大家好,又见面了,我是你们的朋友全栈君。
新建工程
scrapy startproject tutorial
进入tutorial目录,在spider下面新建quotes_spider.py
import scrapy
from ..items import QuotesItem
#coding:utf-8
class QuotesSpider(scrapy.Spider):
name = "quotes"
allowed_domain = "toscrape.com"
def start_requests(self):
for i in range(1,2):
url = "http://quotes.toscrape.com/page/" + str(i) + "/"
yield scrapy.Request(url=url,callback=self.parse)

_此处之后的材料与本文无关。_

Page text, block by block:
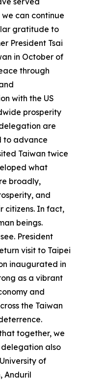
can continue
gratitude to
President Tsai
in October of
through
with the US
prosperity
are
to advance
Taiwan twice
what
broadly,
and
citizens. In fact,
beings.
President
visit to Taipei
inaugurated in
as a vibrant
and
the Taiwan
together, we
also
of
Anduril
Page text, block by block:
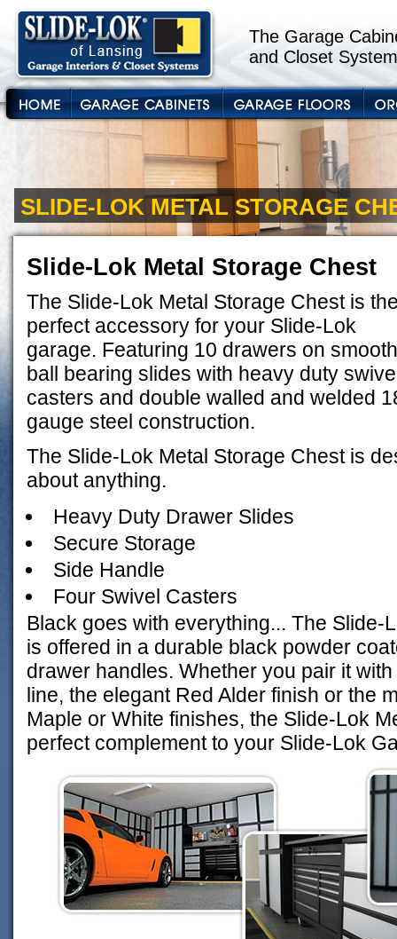
The Garage
and Closet
SLIDE-LOK METAL STORAGE
Slide-Lok Metal Storage Chest
The Slide-Lok Metal Storage Chest is
perfect accessory for your Slide-Lok
garage. Featuring 10 drawers on smooth
ball bearing slides with heavy duty
casters and double walled and welded
gauge steel construction.
The Slide-Lok Metal Storage Chest is
about anything.
Heavy Duty Drawer Slides
Secure Storage
Side Handle
Four Swivel Casters
Black goes with everything... The Slide-
is offered in a durable black powder
drawer handles. Whether you pair it
line, the elegant Red Alder finish or the
Maple or White finishes, the Slide-Lok
perfect complement to your Slide-Lok
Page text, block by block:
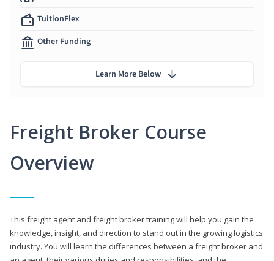
Freight Broker Course
Overview
This freight agent and freight broker training will help you gain the
knowledge, insight, and direction to stand out in the growing logistics
industry. You will learn the differences between a freight broker and
TuitionFlex
Other Funding
Learn More Below
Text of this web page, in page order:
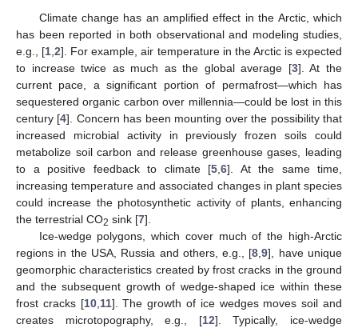
Climate change has an amplified effect in the Arctic, which
has been reported in both observational and modeling studies,
e.g., [1 ,2]. For example, air temperature in the Arctic is expected
to increase twice as much as the global average [3]. At the
current pace, a significant portion of permafrost—which has
sequestered organic carbon over millennia—could be lost in this
century [4]. Concern has been mounting over the possibility that
increased microbial activity in previously frozen soils could
metabolize soil carbon and release greenhouse gases, leading
to a positive feedback to climate [5 6]. At the same time,
increasing temperature and associated changes in plant species
could increase the photosynthetic activity of plants, enhancing
the terrestrial CO2 sink [7].
Ice-wedge polygons, which cover much of the high-Arctic
regions in the USA, Russia and others, e.g., [8 ,9], have unique
geomorphic characteristics created by frost cracks in the ground
and the subsequent growth of wedge-shaped ice within these
frost cracks [10, 11]. The growth of ice wedges moves soil and
creates microtopography, e.g., [12]. Typically, ice-wedge
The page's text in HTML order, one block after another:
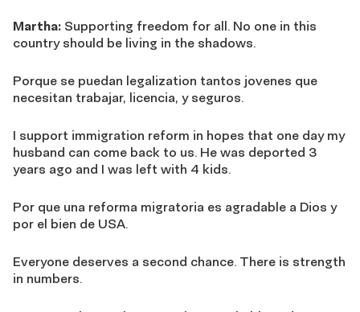
Martha: Supporting freedom for all. No one in this
country should be living in the shadows.
Porque se puedan legalization tantos jovenes que
necesitan trabajar, licencia, y seguros.
I support immigration reform in hopes that one day my
husband can come back to us. He was deported 3
years ago and I was left with 4 kids.
Por que una reforma migratoria es agradable a Dios y
por el bien de USA.
Everyone deserves a second chance. There is strength
in numbers.
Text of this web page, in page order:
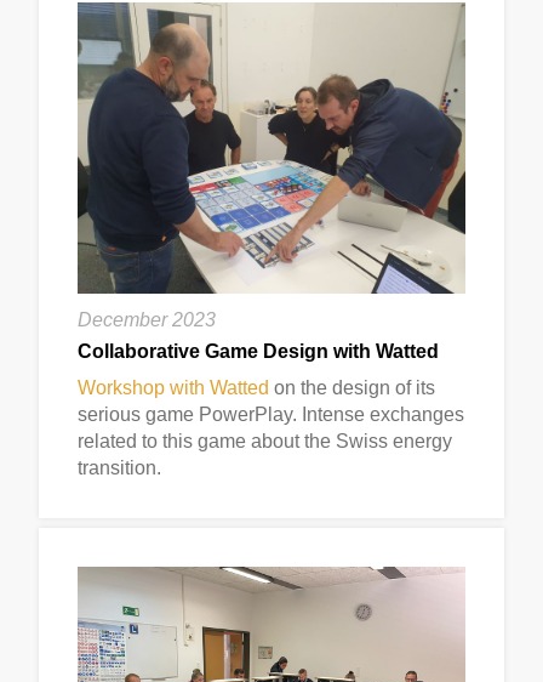
December 2023
Collaborative Game Design with Watted
Workshop with Watted on the design of its
serious game PowerPlay. Intense exchanges
related to this game about the Swiss energy
transition.
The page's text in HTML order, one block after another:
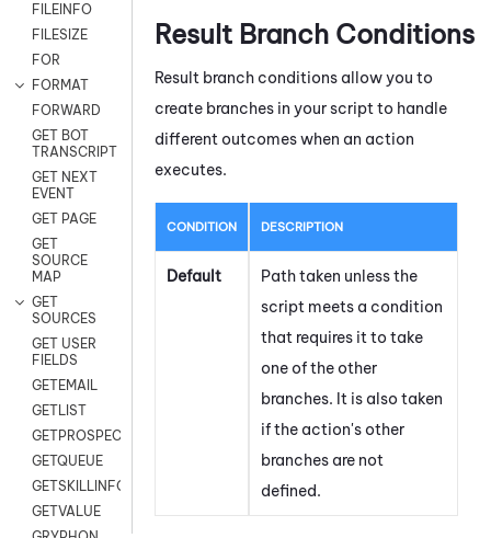
FILEINFO
FILESIZE
FOR
FORMAT
FORWARD
GET BOT
TRANSCRIPT
GET NEXT
EVENT
GET PAGE
GET
SOURCE
MAP
GET
SOURCES
GET USER
FIELDS
GETEMAIL
GETLIST
GETPROSPECT
GETQUEUE
GETSKILLINFO
GETVALUE
Result Branch Conditions
Result branch conditions allow you to
create branches in your script to handle
different outcomes when an action
executes.
CONDITION DESCRIPTION
Default
Path taken unless the
script meets a condition
that requires it to take
one of the other
branches. It is also taken
if the action's other
branches are not
defined.
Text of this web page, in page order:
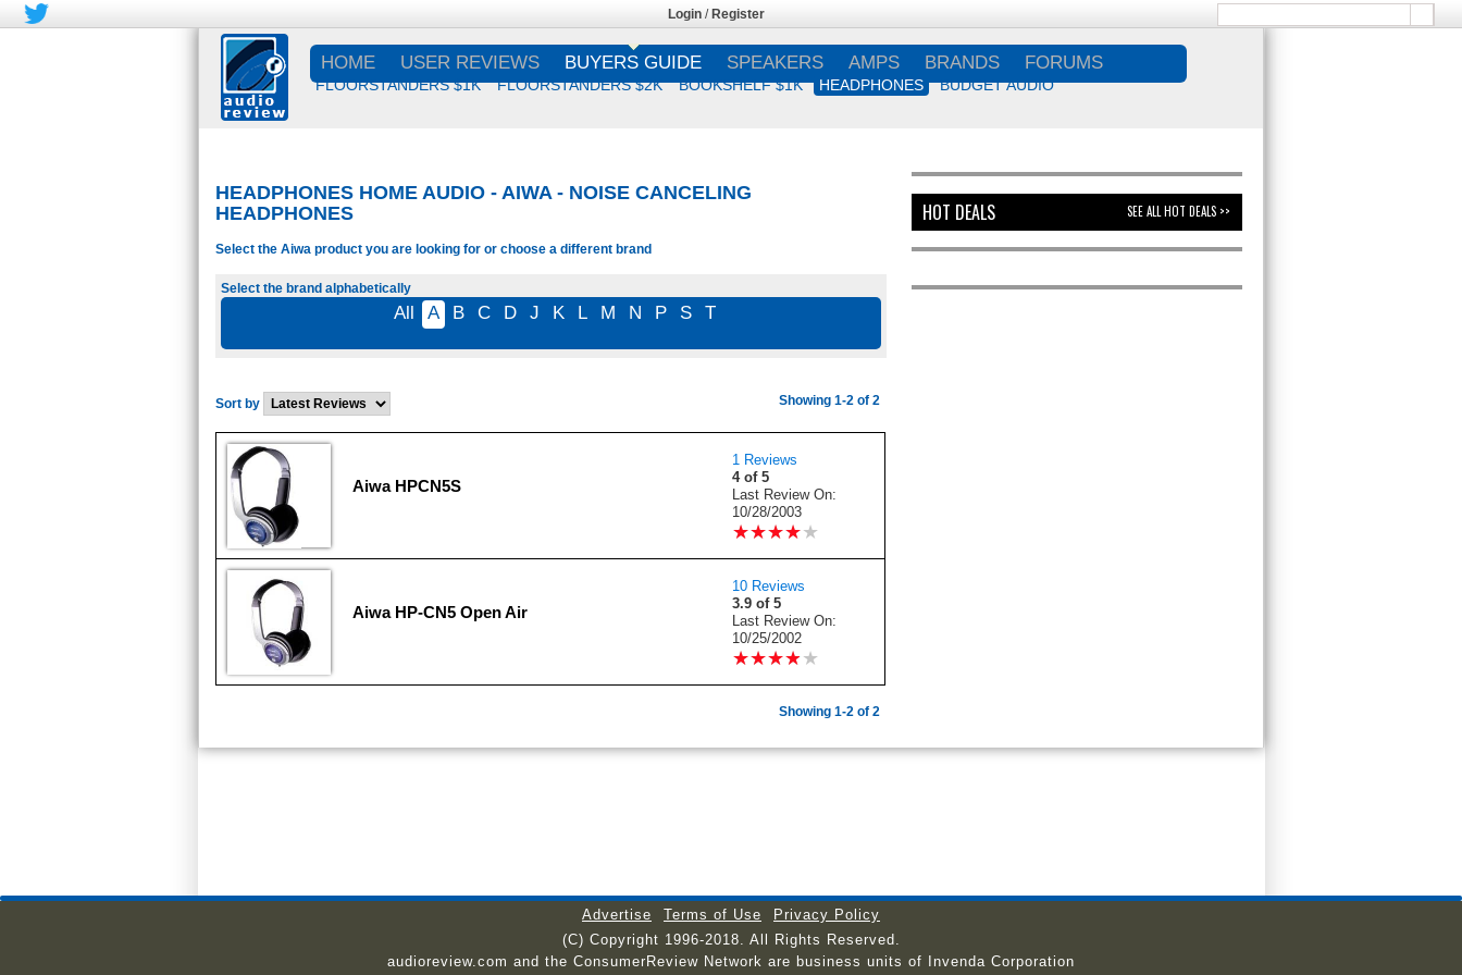
Login / Register
HOME USER REVIEWS BUYERS GUIDE
FLOORSTANDERS $1K FLOORSTANDERS $2K BOOKSHELF $1K HEADPHONES BUDGET AUDIO
SPEAKERS AMPS BRANDS FORUMS
HEADPHONES HOME AUDIO - AIWA - NOISE CANCELING
HEADPHONES
Select the Aiwa product you are looking for or choose a different brand
Select the brand alphabetically
All A B C D J K L M N P S T
Sort by Showing 1-2 of 2
Aiwa HPCN5S
1 Reviews
4 of 5
Last Review On:
10/28/2003
★★★★★
★★★★★
Aiwa HP-CN5 Open Air
10 Reviews
3.9 of 5
Last Review On:
10/25/2002
★★★★ ★
★★★★ ★
Showing 1-2 of 2
HOT DEALS SEE ALL HOT DEALS >>
Advertise Terms of Use
Privacy Policy
(C) Copyright 1996-2018. All Rights Reserved.
audioreview.com and the ConsumerReview Network are business units of Invenda Corporation
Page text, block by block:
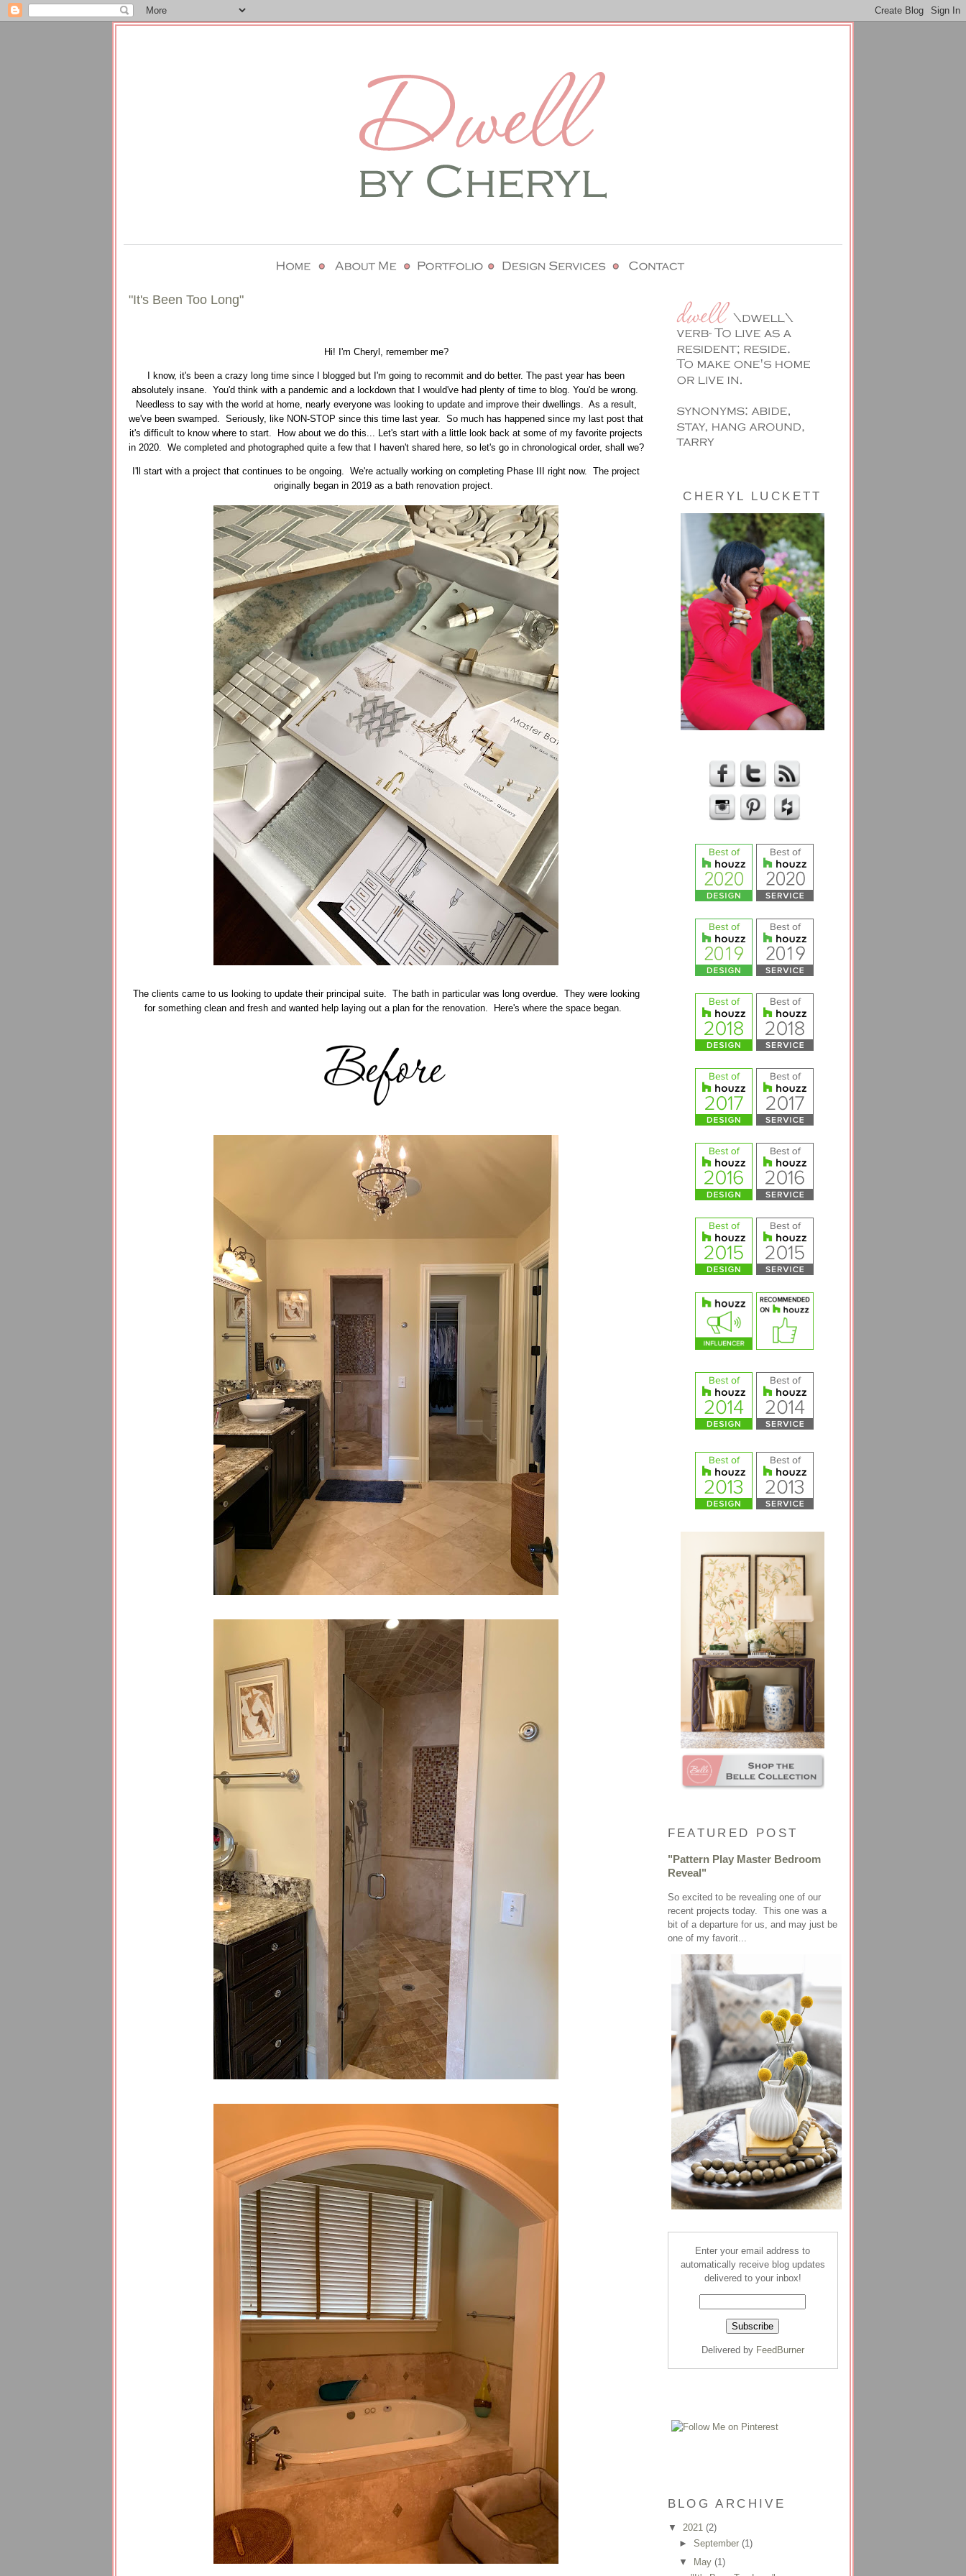
CHERYL LUCKETT
FEATURED POST
"Pattern Play Master Bedroom
Reveal"
So excited to be revealing one of our
recent projects today. This one was a
bit of a departure for us, and may just be
one of my favorit...
Enter your email address to
automatically receive blog updates
delivered to your inbox!
Delivered by FeedBurner
BLOG ARCHIVE
▼ 2021 (2)
►September(1)
▼ May(1)
"It's Been Too Long"
Hi! I'm Cheryl, remember me?
I know, it's been a crazy long time since I blogged but I'm going to recommit and do better. The past year has been
absolutely insane. You'd think with a pandemic and a lockdown that I would've had plenty of time to blog. You'd be wrong.
Needless to say with the world at home, nearly everyone was looking to update and improve their dwellings. As a result,
we've been swamped. Seriously, like NON-STOP since this time last year. So much has happened since my last post that
it's difficult to know where to start. How about we do this... Let's start with a little look back at some of my favorite projects
in 2020. We completed and photographed quite a few that I haven't shared here, so let's go in chronological order, shall we?
I'll start with a project that continues to be ongoing. We're actually working on completing Phase III right now. The project
originally began in 2019 as a bath renovation project.
The clients came to us looking to update their principal suite. The bath in particular was long overdue. They were looking
for something clean and fresh and wanted help laying out a plan for the renovation. Here's where the space began.
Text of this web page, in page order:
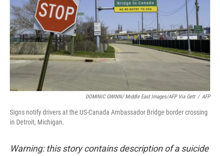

def parse(self, response):
item = QuotesItem()
for quote in response.css('div.quote'):
item['text'] = quote.css('span.text::text').get(),
item['author'] = quote.css('small.author::text').get(),
item['tags'] = quote.css('div.tags a.tag::text').getall()
yield item
进入items.py,代码如下:
# -*- coding: utf-8 -*-
# Define here the models for your scraped items
#
# See documentation in:
# https://doc.scrapy.org/en/latest/topics/items.html
import scrapy
class TutorialItem(scrapy.Item):
# define the fields for your item here like:
# name = scrapy.Field()
pass
class QuotesItem(scrapy.Item):
# define the fields for your item here like:
# name = scrapy.Field()
text = scrapy.Field()
author = scrapy.Field()
tags = scrapy.Field()
pass
进入pipelines.py进行设置,对数据进行清洗
# -*- coding: utf-8 -*-
# Define your item pipelines here
#
# Don't forget to add your pipeline to the ITEM_PIPELINES setting
# See: https://doc.scrapy.org/en/latest/topics/item-pipeline.html
class TutorialPipeline(object):
def process_item(self, item, spider):
return item
class QuotesPipeline(object):
def process_item(self,item, spider):
if item['text']:
item['text'] = item['text'][0][1:-1]
if item['author']:
item['author'] = item['author'][0][1:-1]
return item
进入setting.py,修改相关配置
ITEM_PIPELINES = {
'tutorial.pipelines.TutorialPipeline': 300,
'tutorial.pipelines.QuotesPipeline': 500,
}
FEED_EXPORT_ENCODING = 'utf-8'
进行命令行,执行爬虫
scrapy crawl quotes -o quotes.jl
import json
import codecs
class JsonPipeline(object):
def __init__(self):
self.file = codecs.open('logs.json', 'w', encoding='utf-8')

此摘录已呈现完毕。